Checking for Values That Exist Already

On line 7 you are using = instead of == but the problem is more than that. You can't compare a field to an array. You need to check against a specific element of the array, something like the following:

if ($username == $array['username']) {
     ...

Ok, so I updated it as follows but it's still not working, any ideas? :confused:

//Create Username Array
$SQL = "SELECT Username from user"
$Result = mysql_query($SQL);
$Array = mysql_fetch_array($Result);

//Check Username
if ($Username == $Array['Username']) {$errormessage = "Sorry, the username you have chosen ($Username) is already in use";}

else {

Anyway are you creating Log in script or a Sign up script?
But anyway, try this Jrotunda. (taga pinas ka ba?)

<?php
//maybe your need here something like...
$input_username = $_POST['username']; // user input. This is the value that will be check if already exist in the DB
$input_email = $_POST['email'];        // user input. This is the value that will be check if already exist in the DB
$SQL = mysql_query("SELECT Username from user");
while($result = mysql_fetch_array($SQL))
{
  $exist_username = $result['Username']'
  $exist_email = $result['Email']'
}

if($input_username == $exist_username || $input_email == $exit_email)
{
  echo "$input_username and/or $input_email already exist/used";
}

 
else
{

}
?>

It's a registration script for a new user. I modified your code a little bit (just changed some of the variable names as some of them are already set earlier in the code from the $_POST part but it's still not generating the error.

$SQL = mysql_query("SELECT Username,Email from user");
while($result = mysql_fetch_array($SQL))
{
  $exist_username = $result['Username'];
  $exist_email = $result['Email'];
}
 
if($Username == $exist_username || $Email == $exist_email)
{
  echo ("$Username and/or $Email already exist/used");
}

You can do the checking in the SQL statement itself.

Change $username and $email to the $_POST variable names you are using.
And change the column names or table name if they are different

$SQL = mysql_query("SELECT Username, Email from user WHERE Username = '$username' OR Email = '$email'");
 
if(mysql_num_rows($SQL) >= 1)
{
  echo ("$Username and/or $Email already exist/used");
}

You may want to test the SQL statement externally to debug..
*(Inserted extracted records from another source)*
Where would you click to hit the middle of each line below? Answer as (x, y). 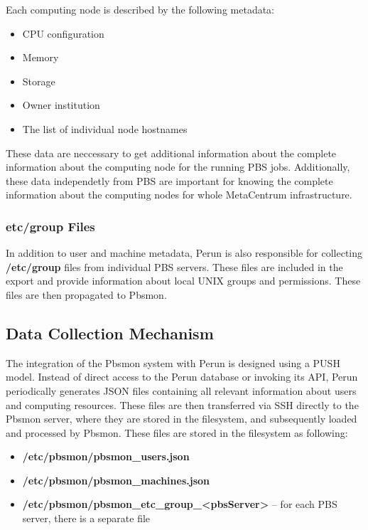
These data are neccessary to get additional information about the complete (171, 153)
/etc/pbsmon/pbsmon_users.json (106, 456)
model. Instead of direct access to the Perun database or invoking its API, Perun (182, 377)
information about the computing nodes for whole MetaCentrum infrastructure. (179, 195)
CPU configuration (63, 33)
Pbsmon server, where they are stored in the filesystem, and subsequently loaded (182, 419)
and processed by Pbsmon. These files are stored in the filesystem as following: (177, 432)
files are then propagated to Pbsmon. (86, 294)
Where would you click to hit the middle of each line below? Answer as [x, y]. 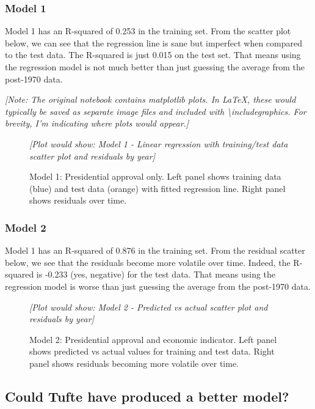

Javvy, thanks for this, it's very, very close to what I am trying to do. I've broken the code up into two district SQL statements so that I can show a different error for each. I've noticed; however, that even when it's displaying the error message, it's still creating the record in the DB. Am I missing something here??? :confused:

//Check Username
$SQL = mysql_query("SELECT Username from user WHERE Username = '$Username'");
 
if(mysql_num_rows($SQL) >= 1)
{
  echo ("Sorry but the username you have selected ($Username) is already in use. Please select another username.");
}


//Check Email
$SQL = mysql_query("SELECT Email from user WHERE Email = '$Email'");
 
if(mysql_num_rows($SQL) >= 1)
{
  echo ("Sorry but the e-mail you entered ($Email) is already being used by another user.");
}


//Check Password
if ($Password != $RePassword) {$errormessage = "$FName likes it in the butthole, hence why their password doesn't match. Don't worry; however, we've disptached our butt elves to $Addr_Street $Addr_City, $Addr_State $Addr_Zip to remedy the problem";}

else {
	

//Create sql Statement Variable
$SQL = "INSERT INTO user VALUES ('NULL','$Username','$Password','$FName','$LName','$Email','$Addr_Street','$Addr_City','$Addr_State','$Addr_Zip',Now(),'NULL','NULL')";

//Insert Entry
if (!mysql_query($SQL))
  {
  die('Error: ' . mysql_error());
  }

I actually figured it out. In the example you provided (and the modified one above) if you change the echo to die it kills the rest of the process which prevents it from being created in the DB. Thanks again for the help Javvy! :)

You're welcome. The main problem is that the errors checking are on different IF-ELSE statement. So according to your code, the data will still insert even if same username/email exists. As long as the password matches.